Friday, July 17, 2009

Seeing a man with AIDS

It is of my opinion that Africa is, without a doubt, God’s country & Swazi people are surely blessed with relationships that we, Americans, only read about from days of the prairie. I was walking today with some Care Givers that go into homesteads of the sick, and along the way people would stop what they were doing, greet and chat with us briefly - It is the Swazi way. God made it clear to me before leaving for this wonderful land that even though I was thrilled to be going and “doing” for them… “Relationships” were going to be on the main menu – He was right.

I am amazingly comfortable and at home with everything and everyone here. Even the Aids infected man that I was privileged to visit with today. Walking up upon his mud shack, he was already laying outside on a torn up mat in the dirt soaking in the sun that had been missing the last day or so. His clothing was torn up, old, filthy and clearly too large for his thinned skeleton frame. He was missing patches of his grayed, matted hair, missing teeth, & he spoke in SiSwati of the sores up his boney legs and along the torso of his body. His feet were bothering him as well and were obviously swollen. He spoke with our Care Givers & I was asked (and completely honored) to pray for this man. Afterwards, he expressed that he hoped God would bless me for praying for him... this took me back. I was not there for God’s blessing but only praying that God would
bless him with peace and comfort. Even in his weak and sick state he was thinking about God blessing me. I asked permission to have a photo with the man & our small group. He gracefully agreed and we squatted down next to him as I placed my hand on his back – except I felt nothing there - just his protruding shoulder blade. I took another photo of just him in front of his homestead as the others had walked ahead. I considered showing him the picture but was concerned he wouldn’t take to his reflection, but I’m glad I didn’t listen to that deception. His smile was huge when I handed him the camera that showed him as he was in all his glory. It was a joyful point and yet admittedly I realized that if that had been me, I would have been only focused on my horrible appearance and what others would think. A humbling experience and a lot was learned today from this wonderful, poor man. This place is strangely beautiful. I feel so at home here… did I mention that already?
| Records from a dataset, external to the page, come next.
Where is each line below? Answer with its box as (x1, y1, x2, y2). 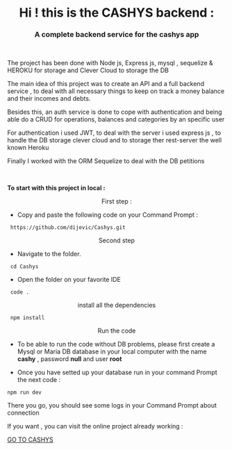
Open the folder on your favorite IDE (17, 276, 122, 284)
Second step (98, 236, 135, 244)
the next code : (17, 376, 61, 384)
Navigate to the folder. (17, 250, 81, 258)
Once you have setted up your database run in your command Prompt (17, 368, 217, 376)
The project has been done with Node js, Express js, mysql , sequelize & (7, 59, 213, 67)
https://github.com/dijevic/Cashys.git (10, 224, 126, 231)
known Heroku (7, 144, 49, 152)
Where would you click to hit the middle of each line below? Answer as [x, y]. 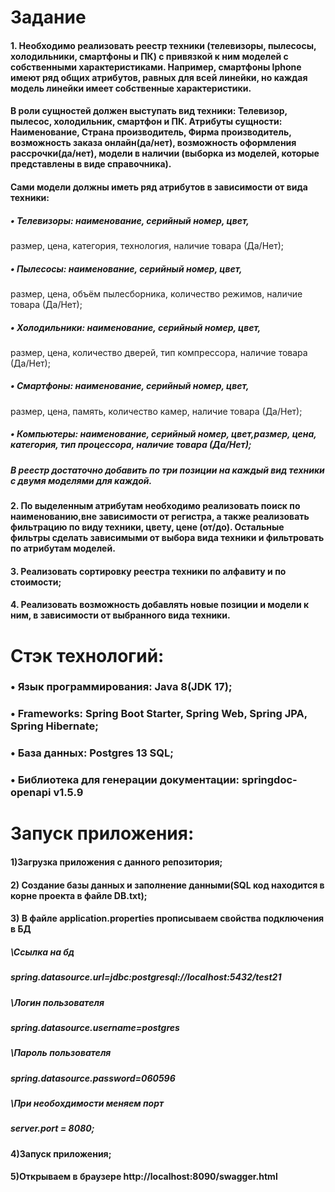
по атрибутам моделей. [63, 548]
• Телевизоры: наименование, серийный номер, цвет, [130, 220]
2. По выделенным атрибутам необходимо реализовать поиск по [155, 506]
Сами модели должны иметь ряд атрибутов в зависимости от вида [159, 187]
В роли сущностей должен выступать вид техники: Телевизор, [149, 111]
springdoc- [269, 780]
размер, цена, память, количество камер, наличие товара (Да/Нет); [156, 411]
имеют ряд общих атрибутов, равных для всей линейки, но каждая [159, 77]
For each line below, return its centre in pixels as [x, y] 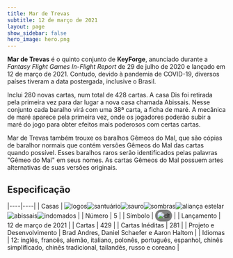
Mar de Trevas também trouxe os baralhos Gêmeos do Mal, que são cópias [115, 138]
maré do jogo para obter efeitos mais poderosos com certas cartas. [104, 124]
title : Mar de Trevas [39, 14]
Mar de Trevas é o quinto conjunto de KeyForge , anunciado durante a [108, 59]
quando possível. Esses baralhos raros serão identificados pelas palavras [112, 153]
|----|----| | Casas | [35, 206]
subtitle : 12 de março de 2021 [53, 20]
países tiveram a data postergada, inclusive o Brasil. [82, 81]
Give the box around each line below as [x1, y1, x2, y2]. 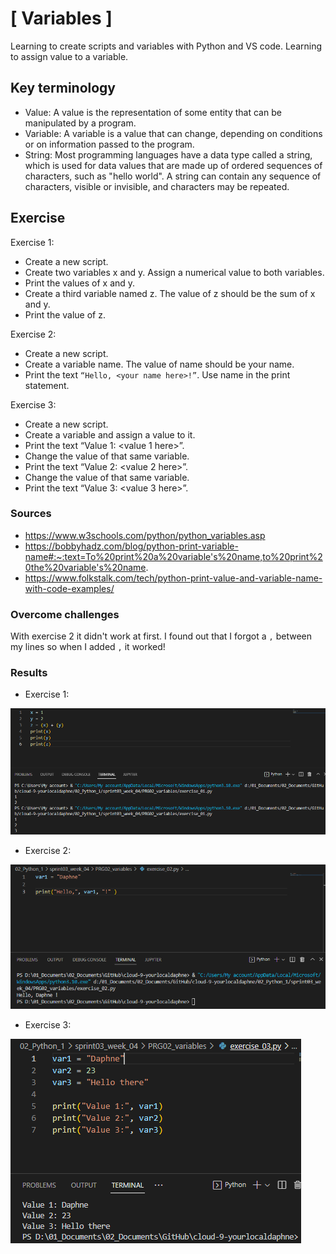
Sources [10, 507, 52, 521]
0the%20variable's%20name [24, 561, 147, 573]
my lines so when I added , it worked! [10, 641, 166, 653]
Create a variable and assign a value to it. [24, 428, 196, 441]
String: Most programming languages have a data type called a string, [24, 148, 313, 161]
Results [10, 666, 48, 680]
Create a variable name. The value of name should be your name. [24, 358, 295, 370]
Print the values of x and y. [24, 277, 136, 289]
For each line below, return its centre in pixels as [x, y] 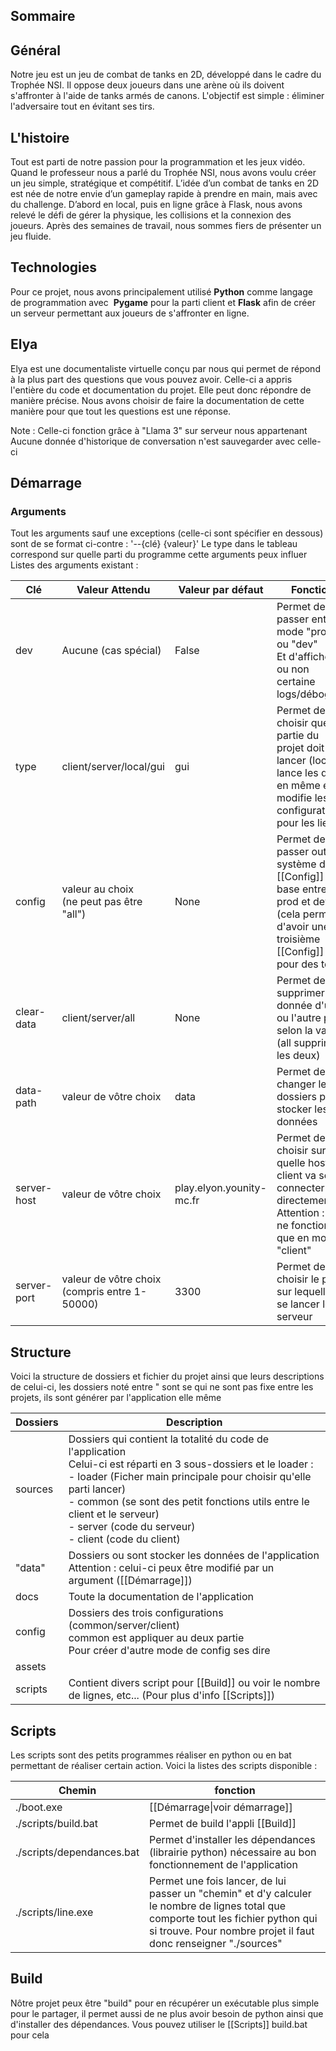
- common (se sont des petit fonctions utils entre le [189, 1502]
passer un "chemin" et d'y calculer [230, 1893]
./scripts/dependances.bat [77, 1852]
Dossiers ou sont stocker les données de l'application [194, 1556]
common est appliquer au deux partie [156, 1638]
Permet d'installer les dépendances [232, 1839]
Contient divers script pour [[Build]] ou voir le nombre [194, 1683]
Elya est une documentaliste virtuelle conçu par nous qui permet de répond [165, 368]
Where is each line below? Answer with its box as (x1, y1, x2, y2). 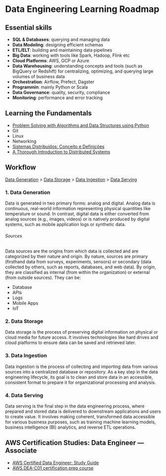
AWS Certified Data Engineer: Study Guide (12, 460, 99, 466)
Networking (12, 138, 37, 144)
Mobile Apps (12, 300, 39, 306)
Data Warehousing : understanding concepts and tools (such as (12, 63, 143, 69)
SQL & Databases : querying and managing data (12, 36, 110, 42)
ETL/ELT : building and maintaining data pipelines (12, 47, 112, 53)
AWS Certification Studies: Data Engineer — (5, 439, 144, 447)
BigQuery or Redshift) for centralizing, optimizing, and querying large (12, 68, 154, 74)
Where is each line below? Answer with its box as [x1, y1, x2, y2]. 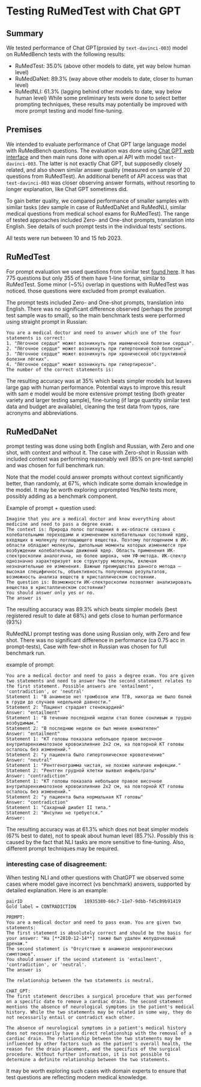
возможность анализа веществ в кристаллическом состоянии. [6, 574, 157, 580]
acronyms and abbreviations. [6, 409, 78, 417]
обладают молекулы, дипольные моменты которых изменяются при [28, 543, 187, 549]
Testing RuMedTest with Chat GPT [6, 4, 181, 18]
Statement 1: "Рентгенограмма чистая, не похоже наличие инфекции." [6, 763, 181, 769]
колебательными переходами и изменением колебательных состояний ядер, [6, 532, 189, 538]
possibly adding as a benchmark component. [6, 493, 118, 500]
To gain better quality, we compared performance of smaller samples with [6, 197, 189, 204]
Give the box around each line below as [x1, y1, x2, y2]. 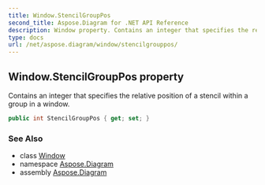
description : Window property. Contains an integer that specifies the [8, 26, 248, 34]
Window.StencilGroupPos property [8, 70, 184, 83]
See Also [8, 133, 43, 144]
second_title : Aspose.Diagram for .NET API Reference [8, 19, 189, 27]
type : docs [8, 33, 44, 42]
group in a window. [8, 99, 70, 109]
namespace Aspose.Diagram [19, 159, 114, 169]
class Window [19, 151, 65, 161]
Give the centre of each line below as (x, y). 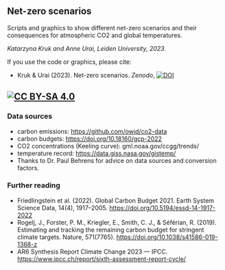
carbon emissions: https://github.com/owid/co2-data (92, 131)
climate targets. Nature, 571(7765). (66, 237)
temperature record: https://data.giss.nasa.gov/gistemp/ (96, 153)
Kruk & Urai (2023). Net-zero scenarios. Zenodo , (86, 75)
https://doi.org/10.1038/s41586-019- (167, 237)
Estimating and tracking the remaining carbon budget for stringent (110, 229)
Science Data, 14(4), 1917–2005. (62, 207)
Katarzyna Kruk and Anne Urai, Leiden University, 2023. (87, 48)
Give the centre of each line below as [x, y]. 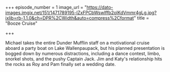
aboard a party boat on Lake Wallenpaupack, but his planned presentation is [85, 48]
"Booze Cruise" [21, 23]
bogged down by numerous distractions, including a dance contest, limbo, [83, 53]
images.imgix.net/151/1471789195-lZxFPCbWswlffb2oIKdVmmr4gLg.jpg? [81, 13]
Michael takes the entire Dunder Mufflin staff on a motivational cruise [77, 43]
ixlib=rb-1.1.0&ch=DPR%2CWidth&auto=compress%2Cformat [70, 18]
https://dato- [100, 7]
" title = [141, 18]
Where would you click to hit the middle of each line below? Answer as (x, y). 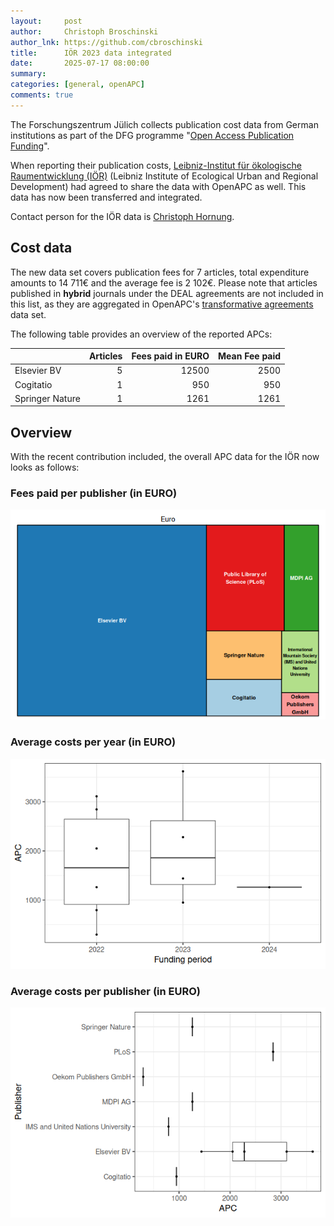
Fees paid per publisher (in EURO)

The little orphan children that have surrounded us these last few days are so full of life and laughter… and dirt :) They run around the church grounds and play while some serious construction of a new building is being built around the children. Its sole purpose will be for the use of assisting these OVCs (Orphans & Vulnerable Children). You see the nails, wet concrete, holes dug for support poles in the beautiful red soil, men hand sawing and using machetes to notch boulders… all happening with the children weaving in, out and amongst the chaos, dodging the men passing with their building materials. In the back of my mind I’m thinking of safety, but oddly it’s all okay. Even the little boy throwing rocks at the horned cattle that had wondered over to graze near the orphan’s outdoor hut on the property seemed to be of no concern. And, the nails from the ground that are used by the children to bang on poles seem to not raise an eyebrow. Everyone here seems so at ease. It’s amazing & I strangely long for their attitudes. I feel so at home here… have I mentioned this yet?

Our connections with people here – the shakers and movers, are incredible. Pastor Arnau Van Wyngaard and Shorty really make things happen. The Care Givers that we have met so far work for nothing and yet choose to give their time, talents & treasures. There are even men in this group, and that is not characteristic of the culture here I’m told. God Bless them all! It would take this short story into a novel if I wrote of how extraordinary these people are and all they do and go through on a daily basis. You will just have to trust me & wait for me to write and tell of it after my return. I love this place – I feel so at home here… have I mentioned this already?